A single figure is wanted: the count of lines below containing the string "OpenWrt".

[Data in this exercise — start]

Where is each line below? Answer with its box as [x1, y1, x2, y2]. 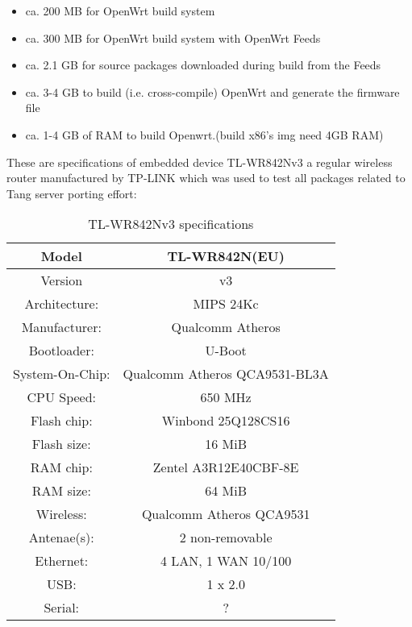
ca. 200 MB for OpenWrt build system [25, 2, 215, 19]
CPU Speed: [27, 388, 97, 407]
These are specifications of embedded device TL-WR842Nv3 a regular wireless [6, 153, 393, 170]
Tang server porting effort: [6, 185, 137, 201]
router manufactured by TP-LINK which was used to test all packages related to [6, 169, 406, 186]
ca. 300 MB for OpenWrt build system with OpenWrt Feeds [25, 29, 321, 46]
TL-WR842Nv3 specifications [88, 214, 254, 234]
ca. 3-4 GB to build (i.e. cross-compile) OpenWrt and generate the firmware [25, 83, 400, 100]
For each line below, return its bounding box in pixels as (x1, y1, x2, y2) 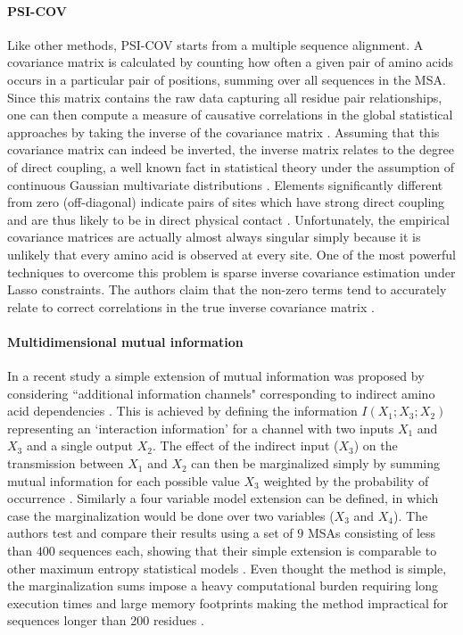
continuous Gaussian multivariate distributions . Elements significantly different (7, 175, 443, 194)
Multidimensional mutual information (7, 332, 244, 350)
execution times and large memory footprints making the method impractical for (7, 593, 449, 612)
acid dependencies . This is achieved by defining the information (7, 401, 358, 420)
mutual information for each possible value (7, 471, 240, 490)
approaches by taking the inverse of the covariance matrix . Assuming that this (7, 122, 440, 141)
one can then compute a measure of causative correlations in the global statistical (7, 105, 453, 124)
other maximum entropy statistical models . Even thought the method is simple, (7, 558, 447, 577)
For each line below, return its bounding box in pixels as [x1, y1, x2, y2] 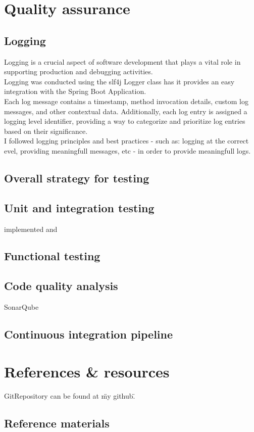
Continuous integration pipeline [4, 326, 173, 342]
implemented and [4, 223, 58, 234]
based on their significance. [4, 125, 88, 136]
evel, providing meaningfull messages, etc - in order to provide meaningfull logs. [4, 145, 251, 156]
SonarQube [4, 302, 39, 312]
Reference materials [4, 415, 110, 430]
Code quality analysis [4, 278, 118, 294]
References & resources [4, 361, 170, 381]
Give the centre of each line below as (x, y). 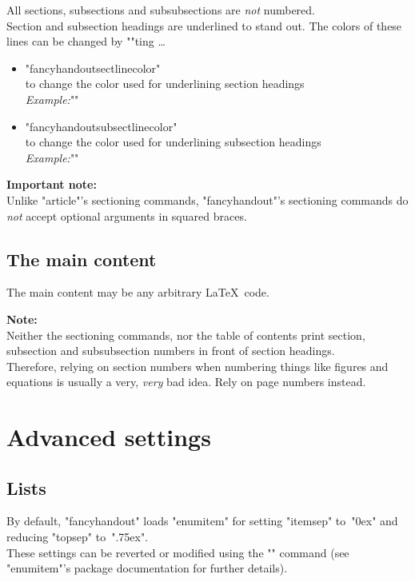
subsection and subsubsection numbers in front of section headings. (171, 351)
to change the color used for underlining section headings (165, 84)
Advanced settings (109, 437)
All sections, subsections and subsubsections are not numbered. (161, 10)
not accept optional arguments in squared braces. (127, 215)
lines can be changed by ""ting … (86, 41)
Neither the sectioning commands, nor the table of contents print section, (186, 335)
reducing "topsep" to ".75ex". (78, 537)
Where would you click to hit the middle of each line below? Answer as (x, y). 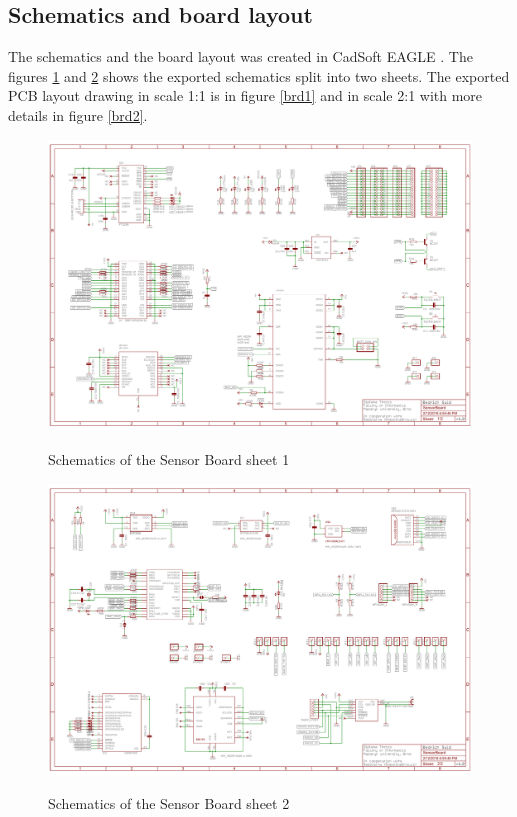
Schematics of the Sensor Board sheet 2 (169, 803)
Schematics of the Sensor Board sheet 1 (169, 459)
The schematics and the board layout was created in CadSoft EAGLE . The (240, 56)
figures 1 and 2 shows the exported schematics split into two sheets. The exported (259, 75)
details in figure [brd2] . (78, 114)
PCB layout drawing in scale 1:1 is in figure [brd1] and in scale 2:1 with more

[Data in this exercise — finish]

**Response to this task**
3